Input data
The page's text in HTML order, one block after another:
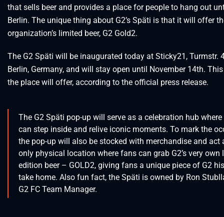
that sells beer and provides a place for people to hang out
Berlin. The unique thing about G2’s Späti is that it will offer
organization’s limited beer, G2 Gold2.
The G2 Späti will be inaugurated today at Sticky21, Turmstr.
Berlin, Germany, and will stay open until November 14th.
the place will offer, according to the official press release.
The G2 Späti pop-up will serve as a celebration hub
can step inside and relive iconic moments. To mark the
the pop-up will also be stocked with merchandise and act
only physical location where fans can grab G2’s very own
edition beer – GOLD2, giving fans a unique piece of G2
take home. Also fun fact, the Späti is owned by Ron
G2 FC Team Manager.
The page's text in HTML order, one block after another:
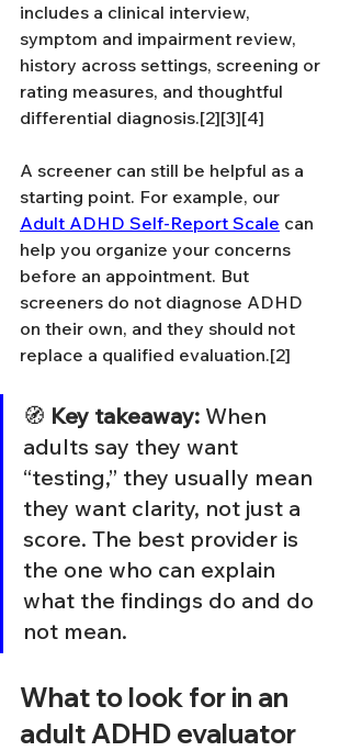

Task objective
Although the records include pictures, the copy should reproduce every line exactly and none of the pictures.

Output of the exercise
The page's text in HTML order, one block after another:
that sells beer and provides a place for people to hang out
Berlin. The unique thing about G2’s Späti is that it will offer
organization’s limited beer, G2 Gold2.
The G2 Späti will be inaugurated today at Sticky21, Turmstr.
Berlin, Germany, and will stay open until November 14th.
the place will offer, according to the official press release.
The G2 Späti pop-up will serve as a celebration hub
can step inside and relive iconic moments. To mark the
the pop-up will also be stocked with merchandise and act
only physical location where fans can grab G2’s very own
edition beer – GOLD2, giving fans a unique piece of G2
take home. Also fun fact, the Späti is owned by Ron
G2 FC Team Manager.
The page's text in HTML order, one block after another:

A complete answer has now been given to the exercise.